By Yemi Hailemariam
We have a new member joining us at the Coalition: Circle Advocacy, founded by Judy Korik Weinstock, a practicing physician and patient advocate. Judy spoke to us about the experiences that drove her to create this organization, dedicated to supporting patient agency and well-being.
Judy traces her drive for her work to her childhood and holds her role as a physician as a crucial part of her identity, alongside being a mother and a daughter. Her first “real job” was almost prophetic: she recalls her time working as a waitress in a nursing home as one of the experiences that called her later to palliative care. She started her career in healthcare by considering nursing before ultimately deciding to go into medicine, where she found that she liked all the specializations and eventually selected the sweet spot that was family medicine. She eventually shifted from being a primary care physician to hospitalist, which she enjoyed tremendously. Years along this professional path brought on a move to New York City before returning to the Boston area for a palliative care fellowship, where Judy currently lives and works.

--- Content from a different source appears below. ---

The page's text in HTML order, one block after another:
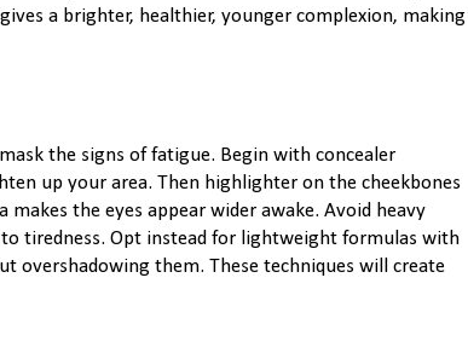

When discussing her motivations for creating Circle Advocacy, Judy recounts her own family’s story. She was the child of the Russian refugees, living in a wealthy white suburb of Boston. She describes her family as outsiders in that community, distinctly different in their cultural and socioeconomic experiences. These differences became even more noticeable when she was in medical school and her father was diagnosed with Alzheimer’s. As the first “American” in the family, the proverbial “password child” and the healthcare professional in the family, she stepped in as the health care agent for her father and grappled with decisions such as long-term care facilities and the financial burden that came with the diagnosis—all part of a time she describes as “traumatic” for both her and her family. Despite the fact that she was an early-career physician then, her family struggled to find care for her father that was aligned with his culture and his condition. She recalls that it took multiple stints at mental health institutions and emergency room visits before her father was finally admitted to a hospital where they met a palliative care doctor. To Judy’s relief, this doctor said so plainly, “We are going to take care of you, we are going to take care of him.”
Her family’s experiences with the healthcare system is what Judy described as “knee-jerk medicine,” siloed in such a way that can, at times, do more harm than good. These observations were cemented further years later during the COVID-19 pandemic. Judy, who practices at Emerson Hospital and Care Dimensions, found herself extending herself to patients and families who needed more support than she usually provided. It was this work that she eventually channeled into the creation of Circle Advocacy.
When asked to describe Circle Advocacy, Judy highlights a single word: translation. She credits her translation skills to the fact that she has experienced both sides, as a scared and frustrated family member and as a well-meaning but strained physician. She notes that people often have multiple treating clinicians that aren’t talking to each other, so her role is to ask the important questions, “[stick her] nose everywhere,” and translate the responses to her patients. She recounts, with a measure of emotion, patient testimonials, families that have shared that they had nowhere to turn to before she patiently talked them through their options. These kinds of experiences, needs, and hopes shines through so much of our consumer research.
When asked about the long-term goals for her work, Judy shares that she doesn’t want to grow her business but, rather, she hopes to serve as a model for others. It is what excites her about joining the Coalition as well, the prospect of having a network of like-minded people focused on the collective goal of holistic and humane healthcare that centers the well-being, voices, and needs of patients.